1-Wire is a computer bus system designed by Dallas Semiconductor that provides low-speed data, signaling and power over a single wire. 1-Wire is similar in concept to I²C, but with lower data rates and a much lower cost.

One of the attractive features of the bus is that a device only needs two wires, data and ground. To accomplish this, the IC includes an 800pf capacitor to power it from the data line. The devices are often delivered in tiny cans that look like small capacitors or watch crystals.

In mass-produced systems 1-Wire devices are on a printed circuit board with their controller.

Some laboratory systems connect them using RJ-11 wiring, with the devices themselves mounted in a socket.

Systems of sensors can be built by wiring together 1-Wire components, each including all of the logic needed to operate on the 1-Wire bus. Examples include temperature loggers, timers, voltage and current sensors, battery monitors, and memory. In a laboratory, these can connected to a PC using a bus converter, USB, or a printer port being popular solutions.

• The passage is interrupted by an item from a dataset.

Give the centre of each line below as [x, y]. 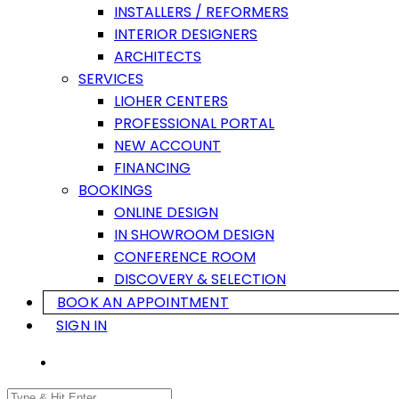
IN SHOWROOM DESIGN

The iButton is a mechanical packaging standard that places a 1-Wire component inside a small stainless steel "button" similar to a disk-shaped battery. iButtons are connected to 1-Wire bus systems with an adaptor that connects the "lid" and "base" of the canister to an RJ-11 plug.

Use of the bus

The hardware-level of the protocol is usually performed by special software in the bus master, and a resistor. The resistor pulls the wire up to five volts, and incidentally provides the power to the network of devices.

The master starts a sequence of bits starts with a "reset" pulse, which pulls the wire to zero volts for a long time: 480 microseconds. This resets every slave device on the bus, probably by depriving them all of power. After that, any slave device, if present, shows that it exists with a "presence" pulse: it holds the wire at ground for at least 60 microseconds after the master stops driving the bus to ground.

To send bits, the software of the bus master places a sixty microsecond zero-volt pulse on the wire to send a zero, and a one to fifteen microsecond zero-volt pulse to send a one. If a parallel port is inconvenient or the operating system interferes with the timing, a UART run at 100K BAUD with some driver circuitry can be used to produce and sense acceptable pulses.

When receiving data, the master sends a one to fifteen microsecond zero-volt pulse to start each bit. If the transmitting slave unit wants to send a one, it does nothing, and the wire goes immediately up to five volts. If the transmitting slave wants to send a zero, it shorts the wire to ground for sixty microseconds.

The basic sequence is a reset pulse, an eight bit command, and then data is sent or received in groups of eight bits.

When a sequence of data is being transferred, errors can be detected with an 8-bit CRC.

Many devices can share the same bus. Each device on the bus has a unique 64-bit serial number. The most significant byte of the serial number is an 8-bit number that tells the type of the device. The least-significant byte is a standard (for the 1-wire bus) 8-bit CRC.

There are several standard broadcast commands, and commands addressed to particular devices. The master can send a selection command, and then the address of a particular device, and then the next command is executed only by the selected device.

The bus also has an algorithm to recover the address of every device on the bus. Since the address includes the device type and a CRC, recovering the addresses automatically produces a reliable inventory of the devices on the bus.

To find the devices, the master broadcasts an enumeration command, and then an address, "listening" after each bit of an address. If a slave has all the address bits so far, it returns a zero. The master uses this simple behavior to search systematically for valid sequences of address bits. The process is much faster than a brute force search of all possible 64-bit numbers because as soon as an invalid bit is detected, all subsequent address bits are known to be invalid. An enumeration of ten or fifteen devices finishes too quickly to be timed.

The location of devices on the bus is sometimes important as well. For these situations, the manufacturer has a special device that either passes-through the bus, or switches it off. Software can therefore explore sequential "bus domains".